While low risk generally does mean sacrificing high returns, safer investment options like online savings accounts and certificates of deposit are paying significantly more than they have in recent history.
Still, the below accounts and investments often make the most sense when you’re investing for the short term — meaning you may need to withdraw the money sometime soon, or you just can't stomach the stock market's wild ride.
» Concerned about the economy? Learn what to invest in during a recession
🤓Nerdy Tip
If your goal is five or more years away, low-cost equity investments might be an option — long timelines give you the chance to ride out stock market volatility. Learn more about long-term investing.
Safe, FDIC-insured and government-backed options
The investments below all come with insurance, which make their risks practically nonexistent. Traditionally, they are considered very safe investments. But their yields are also lower than what you might get by investing in the stock market for the long term.
1. Money market accounts
What are they? These are essentially savings accounts, but they allow you to spend directly from the account (unlike a savings account), with a limited number of transactions per month.
Current returns: Up to 5.30%. See our best money market accounts page for up-to-date rates.
What's safe about them? These accounts are FDIC-backed, which guarantees deposits up to $250,000 per institution, per investor.
Where can I get one? Most banks offer money market accounts, but the national average APY per the FDIC is currently just 0.66%. (This rate is variable and may change). However, many online banks offer substantially higher rates.
2. Online high-yield savings accounts
What are they? These are fundamentally similar to typical savings accounts, but by operating strictly online, these banks don’t have to spend money on brick-and-mortar operations. In turn, they pass these savings on to you in the form of higher APYs.
Current returns: 4% to 5%. See NerdWallet’s list of high-yield online savings accounts for up-to-date rates.
What's safe about them? Though they don’t come from a traditional brick-and-mortar bank, these accounts are still FDIC-insured.
Where can I get one? Everything is done online, from choosing a bank, to enrolling, to transferring money into it.
🤓Nerdy Tip
Savings account interest rates are higher than they've been in some time. You can take advantage with one of our picks for the best high-yield savings accounts.
3. Cash management accounts
What are they? The nature of these accounts varies slightly between providers today, but most of these products behave similarly to an online savings account. These have become more popular among online brokerages and robo-advisors lately, largely because they make it easy for their customers to move money seamlessly to and from an investing account.
Current returns: Up to 5.5%. See NerdWallet’s best cash management accounts for current APYs.
What's safe about them? Cash management accounts are offered by non-bank financial institutions, yet through partnerships with banks, they’re still backed by the FDIC.
Where can I get one? At an online brokerage or robo-advisor.
4. Certificates of deposit (CDs)
What are they? Banks offer CDs because it gives them a set amount of cash upfront for a set period of time, which they can use to lend to other customers or invest. To incentivize you to start a CD, they often offer higher rates than savings accounts. The downside? If you need to access the cash in your CD, you can be hit with an early withdrawal penalty, which often consists of a few months’ interest.
Current returns: up to 5.65%, depending on term. See NerdWallet’s list of the Best CD rates.
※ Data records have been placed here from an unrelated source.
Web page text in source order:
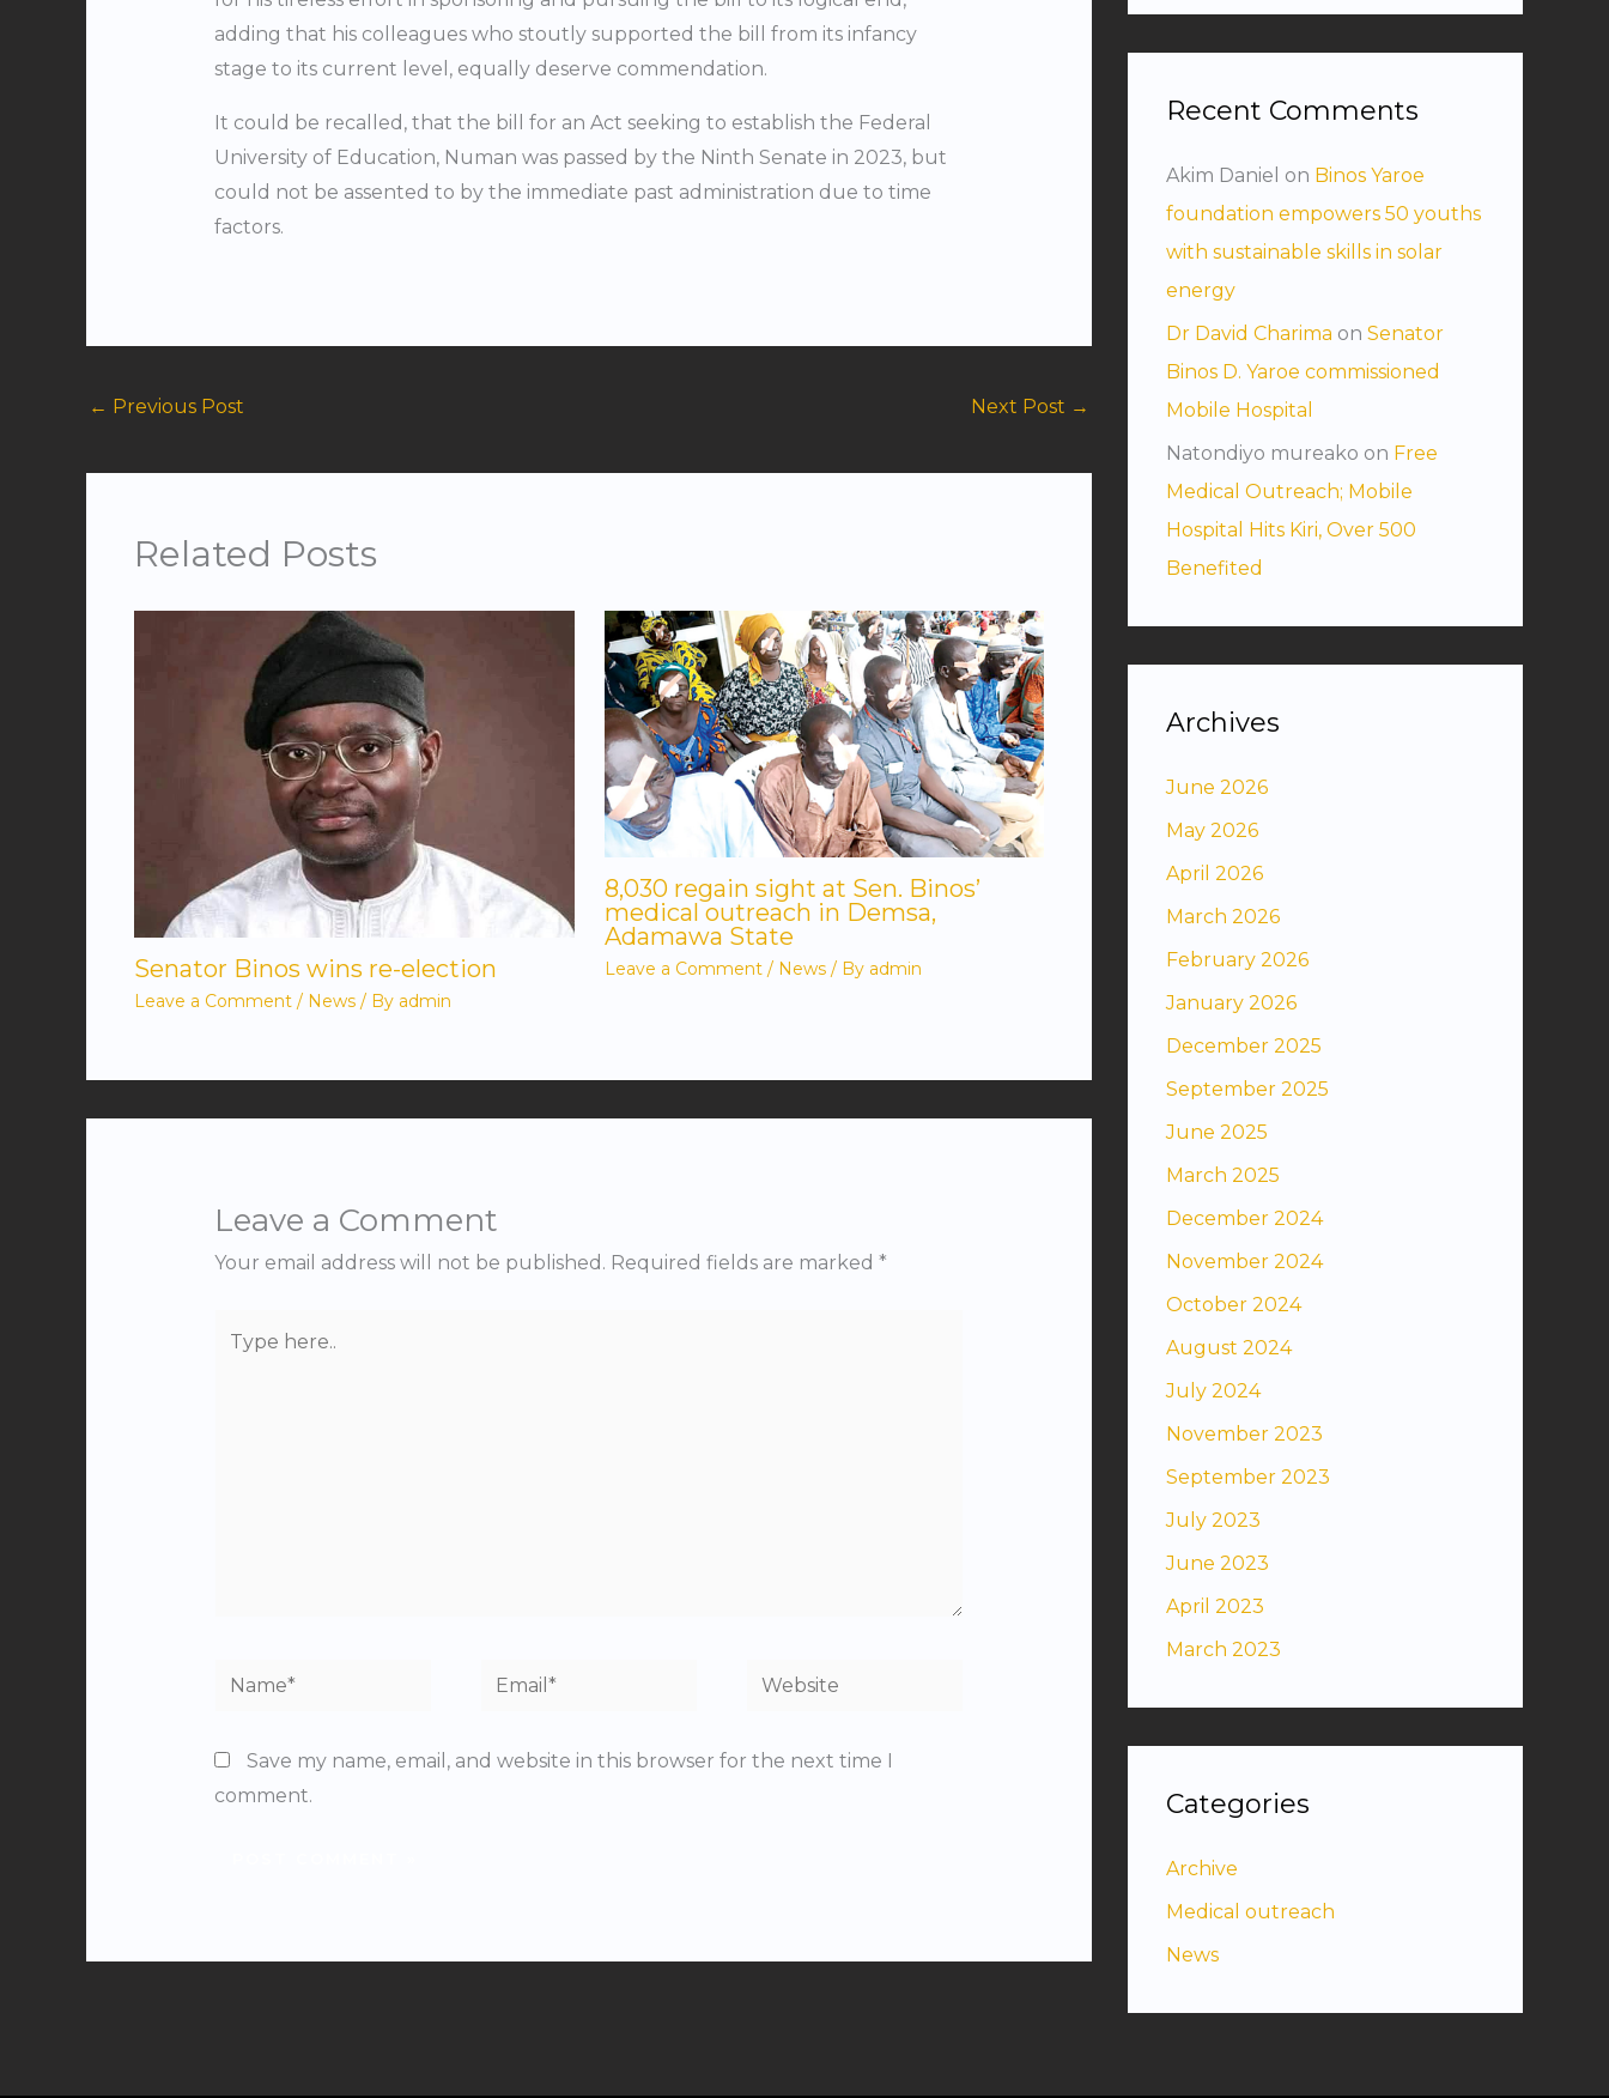
adding that his colleagues who stoutly supported the bill from its infancy
stage to its current level, equally deserve commendation.
It could be recalled, that the bill for an Act seeking to establish the Federal
University of Education, Numan was passed by the Ninth Senate in 2023, but
could not be assented to by the immediate past administration due to time
factors.
← Previous Post Next Post →
Related Posts
Senator Binos wins re-election
Leave a Comment / News / By admin
8,030 regain sight at Sen. Binos’
medical outreach in Demsa,
Adamawa State
Leave a Comment / News/ By admin
Leave a Comment
Your email address will not be published. Required fields are marked *
here..
Name* Email* Website
Save my name, email, and website in this browser for the next time I
comment.
Recent Comments
Akim Daniel on Binos Yaroe
foundation empowers 50 youths
with sustainable skills in solar
energy
Dr David Charima on Senator
Binos D. Yaroe commissioned
Mobile Hospital
Natondiyo mureako on Free
Medical Outreach; Mobile
Hospital Hits Kiri, Over 500
Benefited
Archives
June 2026
May 2026
April 2026
March 2026
February 2026
January 2026
December 2025
September 2025
June 2025
March 2025
December 2024
November 2024
October 2024
August 2024
July 2024
November 2023
September 2023
July 2023
June 2023
April 2023
March 2023
Categories
Archive
Medical outreach
News

What's safe about them? With these you put your money into an FDIC-insured account for a specified period, during which you’ll receive a guaranteed interest rate.
Where can I get one? Most banks offer CDs; however, yields tend to be much higher through online banks, for the same reasons noted above.
5. Treasury notes, bills and bonds
What are they? When you purchase Treasurys, you’re essentially giving a loan to the government, and it’s paying you interest on that loan at regular intervals. If you hold it for the full period, you’ll also get back the bond’s face value.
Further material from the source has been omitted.